▶ _Data to process_:
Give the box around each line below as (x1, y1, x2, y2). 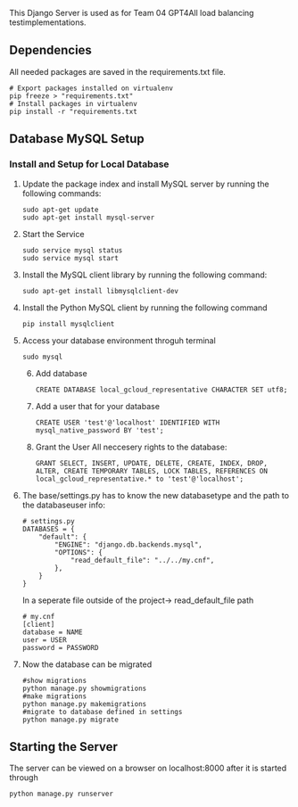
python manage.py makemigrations (21, 699, 147, 708)
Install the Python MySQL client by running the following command (21, 302, 268, 313)
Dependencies (9, 43, 92, 58)
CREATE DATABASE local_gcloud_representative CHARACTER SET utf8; (35, 385, 288, 394)
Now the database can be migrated (21, 659, 153, 670)
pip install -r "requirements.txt (9, 107, 138, 116)
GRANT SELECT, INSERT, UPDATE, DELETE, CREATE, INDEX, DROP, (35, 458, 268, 467)
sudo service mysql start (21, 253, 119, 262)
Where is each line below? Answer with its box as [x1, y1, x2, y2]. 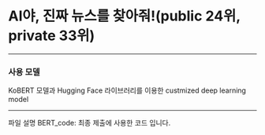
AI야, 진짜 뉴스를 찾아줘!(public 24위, [8, 7, 241, 25]
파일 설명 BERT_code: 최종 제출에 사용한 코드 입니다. [8, 119, 171, 128]
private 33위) [8, 27, 95, 45]
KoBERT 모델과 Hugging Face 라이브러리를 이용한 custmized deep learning [8, 86, 247, 95]
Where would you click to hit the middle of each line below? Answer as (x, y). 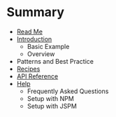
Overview (41, 54)
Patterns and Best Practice (55, 61)
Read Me (30, 32)
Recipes (28, 69)
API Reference (37, 76)
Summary (35, 12)
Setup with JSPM (52, 106)
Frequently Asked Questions (68, 91)
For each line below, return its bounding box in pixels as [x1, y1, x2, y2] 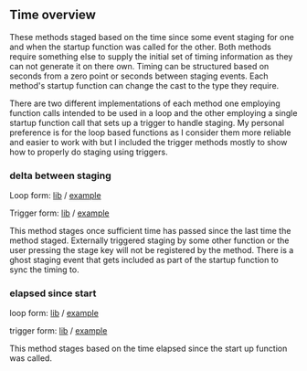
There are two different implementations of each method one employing [9, 98, 281, 109]
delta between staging [9, 169, 111, 182]
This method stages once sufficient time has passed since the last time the [9, 226, 291, 237]
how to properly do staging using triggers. [9, 146, 168, 157]
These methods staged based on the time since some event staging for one [9, 31, 294, 42]
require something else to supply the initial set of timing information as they [9, 50, 293, 62]
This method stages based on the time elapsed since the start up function [9, 343, 288, 355]
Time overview [9, 7, 96, 23]
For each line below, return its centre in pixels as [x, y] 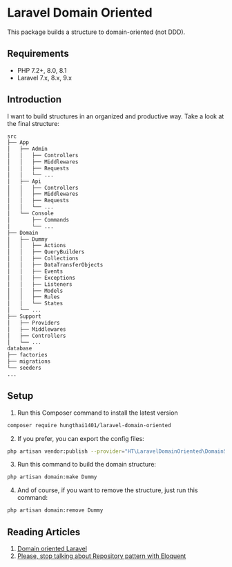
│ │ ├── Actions [37, 246]
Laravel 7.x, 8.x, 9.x [45, 78]
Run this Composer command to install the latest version [97, 413]
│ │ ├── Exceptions [41, 278]
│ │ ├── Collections [43, 259]
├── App [18, 143]
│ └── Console [30, 214]
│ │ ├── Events [35, 271]
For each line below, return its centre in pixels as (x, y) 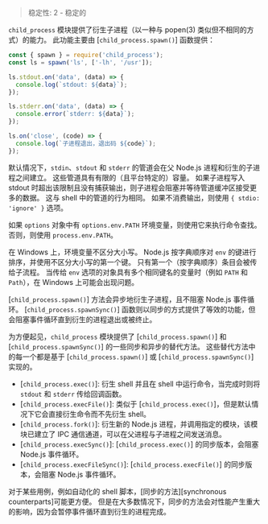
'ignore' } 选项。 (38, 208)
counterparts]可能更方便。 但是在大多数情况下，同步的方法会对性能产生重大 (134, 501)
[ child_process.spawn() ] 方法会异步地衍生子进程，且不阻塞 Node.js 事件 (128, 299)
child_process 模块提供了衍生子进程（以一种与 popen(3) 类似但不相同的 (128, 30)
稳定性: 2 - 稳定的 (57, 12)
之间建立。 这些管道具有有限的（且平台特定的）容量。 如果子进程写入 (130, 177)
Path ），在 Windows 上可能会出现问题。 (74, 282)
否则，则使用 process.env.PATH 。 (63, 235)
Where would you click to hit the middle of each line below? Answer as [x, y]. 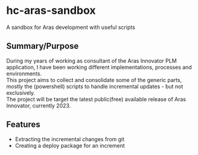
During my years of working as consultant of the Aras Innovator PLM [91, 60]
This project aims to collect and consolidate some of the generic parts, [94, 80]
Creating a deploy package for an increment [70, 145]
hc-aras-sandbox [51, 11]
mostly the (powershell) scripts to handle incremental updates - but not [95, 86]
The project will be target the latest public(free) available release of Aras [96, 99]
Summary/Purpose [43, 46]
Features [23, 125]
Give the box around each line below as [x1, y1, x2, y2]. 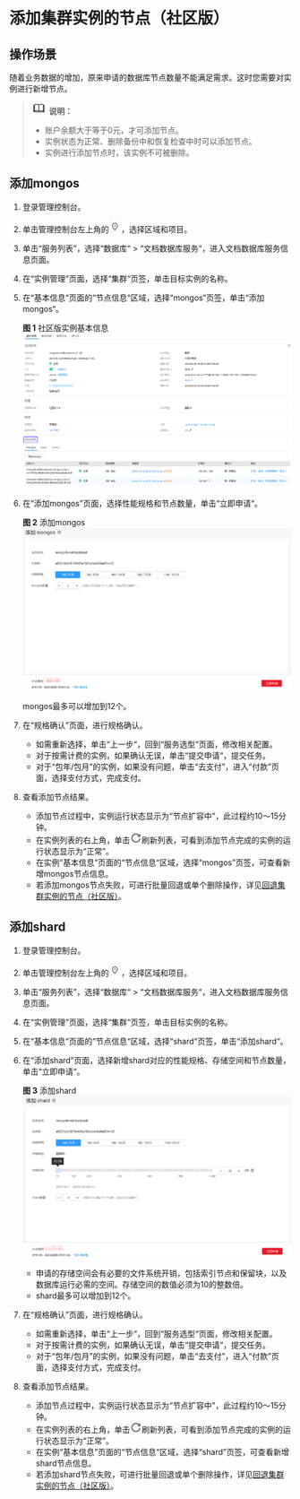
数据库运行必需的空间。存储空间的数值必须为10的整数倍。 [35, 1278, 249, 1289]
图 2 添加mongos [21, 517, 86, 528]
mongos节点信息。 [43, 868, 114, 879]
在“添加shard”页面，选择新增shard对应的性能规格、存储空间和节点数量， [21, 1054, 291, 1065]
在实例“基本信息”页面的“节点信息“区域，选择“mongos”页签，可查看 [35, 857, 283, 868]
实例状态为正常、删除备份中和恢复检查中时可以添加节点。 [44, 136, 257, 146]
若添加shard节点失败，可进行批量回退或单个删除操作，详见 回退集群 [35, 1469, 285, 1479]
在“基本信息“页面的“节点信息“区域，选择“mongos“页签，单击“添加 [21, 292, 265, 303]
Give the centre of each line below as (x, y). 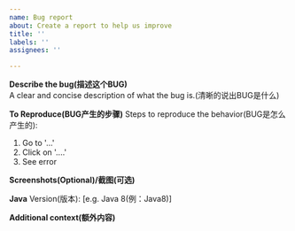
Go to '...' (38, 143)
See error (39, 162)
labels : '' (29, 42)
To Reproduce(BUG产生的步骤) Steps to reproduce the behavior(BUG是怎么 (147, 114)
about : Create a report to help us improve (91, 26)
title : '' (27, 34)
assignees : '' (35, 50)
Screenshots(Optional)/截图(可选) (72, 180)
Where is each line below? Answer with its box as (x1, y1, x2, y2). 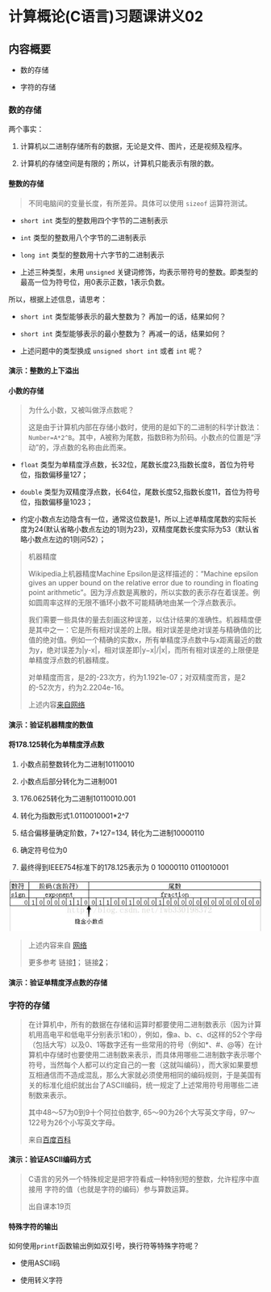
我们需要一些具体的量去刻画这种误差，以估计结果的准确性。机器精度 (27, 615, 255, 625)
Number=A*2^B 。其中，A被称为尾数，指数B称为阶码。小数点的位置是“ (27, 433, 254, 442)
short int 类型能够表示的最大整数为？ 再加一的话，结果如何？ (19, 311, 227, 321)
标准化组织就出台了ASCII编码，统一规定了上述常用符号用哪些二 (42, 1080, 252, 1090)
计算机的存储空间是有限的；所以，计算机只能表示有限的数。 (19, 158, 219, 168)
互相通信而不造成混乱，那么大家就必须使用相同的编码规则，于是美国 (27, 1070, 255, 1079)
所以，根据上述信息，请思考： (8, 294, 107, 304)
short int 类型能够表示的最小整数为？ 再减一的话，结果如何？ (19, 328, 227, 338)
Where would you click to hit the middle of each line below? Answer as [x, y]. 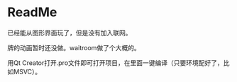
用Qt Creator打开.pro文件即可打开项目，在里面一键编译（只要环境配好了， [115, 63]
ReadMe [32, 12]
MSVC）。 [27, 71]
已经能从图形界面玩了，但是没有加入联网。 [70, 33]
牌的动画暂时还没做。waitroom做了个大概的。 [74, 47]
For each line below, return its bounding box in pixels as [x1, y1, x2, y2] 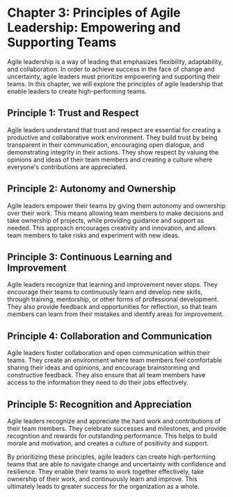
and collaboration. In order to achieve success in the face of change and [7, 65, 215, 73]
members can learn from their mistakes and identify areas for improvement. [7, 310, 224, 318]
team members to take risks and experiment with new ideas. [7, 231, 180, 239]
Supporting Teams [7, 35, 117, 50]
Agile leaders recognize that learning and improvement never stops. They [7, 281, 218, 289]
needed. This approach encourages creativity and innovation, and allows [7, 223, 216, 232]
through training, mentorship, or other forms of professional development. [7, 295, 219, 303]
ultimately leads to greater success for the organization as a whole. [7, 482, 200, 490]
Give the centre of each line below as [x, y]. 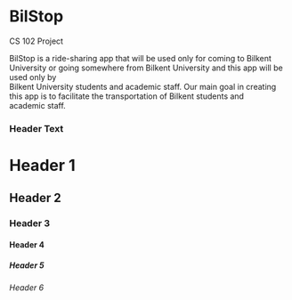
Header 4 [27, 244]
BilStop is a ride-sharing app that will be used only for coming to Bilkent [140, 58]
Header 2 [36, 198]
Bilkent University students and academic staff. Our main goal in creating [143, 86]
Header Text [36, 128]
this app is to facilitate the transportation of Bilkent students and [127, 96]
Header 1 [42, 166]
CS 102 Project [36, 41]
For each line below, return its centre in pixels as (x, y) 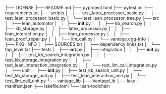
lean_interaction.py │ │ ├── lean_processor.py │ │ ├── (67, 34)
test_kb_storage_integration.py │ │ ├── (48, 60)
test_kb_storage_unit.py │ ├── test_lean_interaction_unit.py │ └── (76, 76)
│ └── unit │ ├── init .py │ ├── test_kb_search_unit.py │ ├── (74, 70)
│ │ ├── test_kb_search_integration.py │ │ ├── (59, 55)
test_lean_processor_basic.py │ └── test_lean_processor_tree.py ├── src (82, 18)
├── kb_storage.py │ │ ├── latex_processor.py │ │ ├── (68, 29)
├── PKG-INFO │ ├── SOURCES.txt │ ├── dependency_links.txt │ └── (83, 44)
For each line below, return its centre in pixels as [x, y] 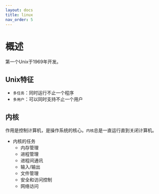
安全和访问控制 [36, 180]
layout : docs [19, 10]
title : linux [19, 15]
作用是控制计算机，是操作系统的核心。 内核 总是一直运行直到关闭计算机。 [81, 130]
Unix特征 [20, 79]
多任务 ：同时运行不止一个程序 [43, 93]
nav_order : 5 [19, 20]
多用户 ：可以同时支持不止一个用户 [48, 99]
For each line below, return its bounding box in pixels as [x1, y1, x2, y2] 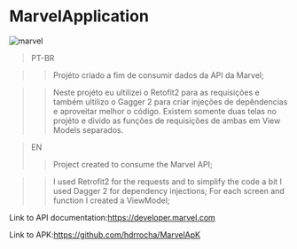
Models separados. [52, 124, 124, 135]
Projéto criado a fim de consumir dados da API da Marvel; [52, 69, 264, 81]
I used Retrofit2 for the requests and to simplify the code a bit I [52, 175, 282, 187]
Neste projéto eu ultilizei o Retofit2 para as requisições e [52, 87, 260, 97]
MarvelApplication [9, 6, 149, 27]
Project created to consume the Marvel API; [52, 159, 213, 169]
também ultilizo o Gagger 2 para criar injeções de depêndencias [52, 96, 288, 107]
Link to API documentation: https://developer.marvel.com [9, 212, 215, 222]
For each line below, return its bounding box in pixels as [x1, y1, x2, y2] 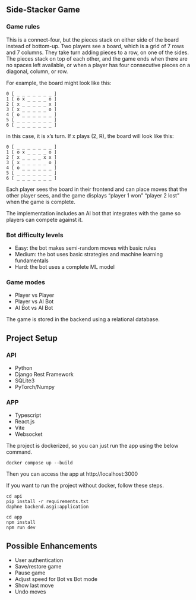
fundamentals [14, 257, 49, 264]
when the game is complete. [6, 198, 76, 205]
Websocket [14, 431, 43, 438]
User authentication [14, 557, 64, 564]
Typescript [14, 411, 42, 419]
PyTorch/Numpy [14, 383, 55, 390]
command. [6, 448, 33, 456]
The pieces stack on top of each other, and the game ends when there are [6, 55, 188, 62]
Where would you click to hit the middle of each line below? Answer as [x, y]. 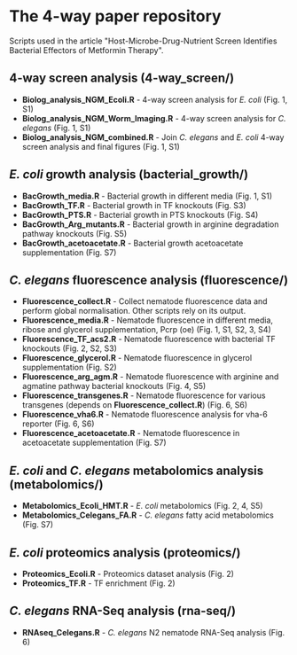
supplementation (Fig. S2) [69, 367]
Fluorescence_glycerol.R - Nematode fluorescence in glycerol [137, 358]
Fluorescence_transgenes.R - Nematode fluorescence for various [144, 395]
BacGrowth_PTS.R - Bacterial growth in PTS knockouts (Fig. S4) [140, 214]
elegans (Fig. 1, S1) [56, 128]
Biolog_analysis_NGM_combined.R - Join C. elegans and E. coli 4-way [153, 137]
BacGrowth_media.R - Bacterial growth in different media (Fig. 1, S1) [147, 196]
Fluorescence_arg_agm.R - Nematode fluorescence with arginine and [150, 377]
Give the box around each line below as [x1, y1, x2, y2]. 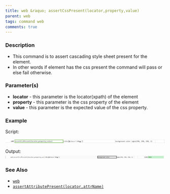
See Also [5, 167, 28, 174]
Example [5, 117, 27, 124]
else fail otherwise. [12, 69, 52, 76]
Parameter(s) [5, 82, 39, 89]
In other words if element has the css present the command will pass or [12, 64, 162, 70]
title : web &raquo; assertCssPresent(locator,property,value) [5, 8, 140, 13]
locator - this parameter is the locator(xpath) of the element [12, 93, 139, 100]
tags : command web [5, 19, 44, 24]
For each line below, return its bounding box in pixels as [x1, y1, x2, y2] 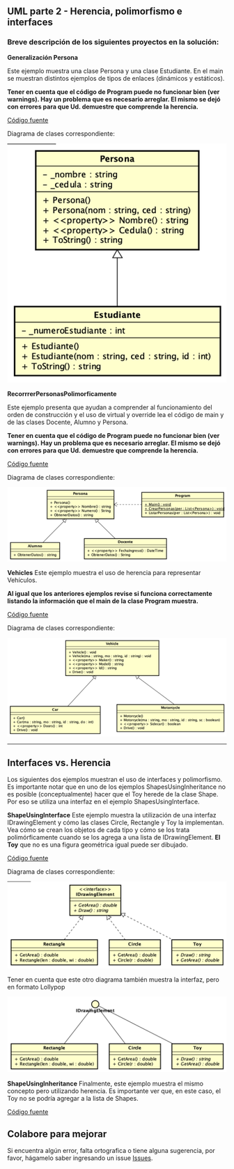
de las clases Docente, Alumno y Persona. [7, 418, 129, 426]
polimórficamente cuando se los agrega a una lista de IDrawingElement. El [7, 833, 221, 842]
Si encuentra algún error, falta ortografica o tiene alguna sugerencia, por [7, 1147, 216, 1155]
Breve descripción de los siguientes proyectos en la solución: [7, 38, 219, 47]
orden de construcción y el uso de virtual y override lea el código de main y [7, 410, 224, 418]
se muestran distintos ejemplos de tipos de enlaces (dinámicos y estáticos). [7, 74, 225, 82]
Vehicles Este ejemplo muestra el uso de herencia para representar [7, 568, 201, 576]
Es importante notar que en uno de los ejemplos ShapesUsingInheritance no [7, 783, 226, 791]
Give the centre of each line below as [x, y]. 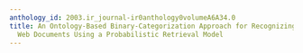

▶ _Your objective_: All that should be printed is the run of lines above from the one with "Models separados. [52, 124, 124, 135]" through the one with "The pieces stack", both included, exactly as given, with pictures left out.

▶ _Output_:
Models separados. [52, 124, 124, 135]
Projéto criado a fim de consumir dados da API da Marvel; [52, 69, 264, 81]
I used Retrofit2 for the requests and to simplify the code a bit I [52, 175, 282, 187]
Neste projéto eu ultilizei o Retofit2 para as requisições e [52, 87, 260, 97]
MarvelApplication [9, 6, 149, 27]
Project created to consume the Marvel API; [52, 159, 213, 169]
também ultilizo o Gagger 2 para criar injeções de depêndencias [52, 96, 288, 107]
Link to API documentation: https://developer.marvel.com [9, 212, 215, 222]
For each line below, return its bounding box in pixels as [x1, y1, x2, y2] 
fundamentals [14, 257, 49, 264]
when the game is complete. [6, 198, 76, 205]
Websocket [14, 431, 43, 438]
User authentication [14, 557, 64, 564]
Typescript [14, 411, 42, 419]
PyTorch/Numpy [14, 383, 55, 390]
command. [6, 448, 33, 456]
The pieces stack on top of each other, and the game ends when there are [6, 55, 188, 62]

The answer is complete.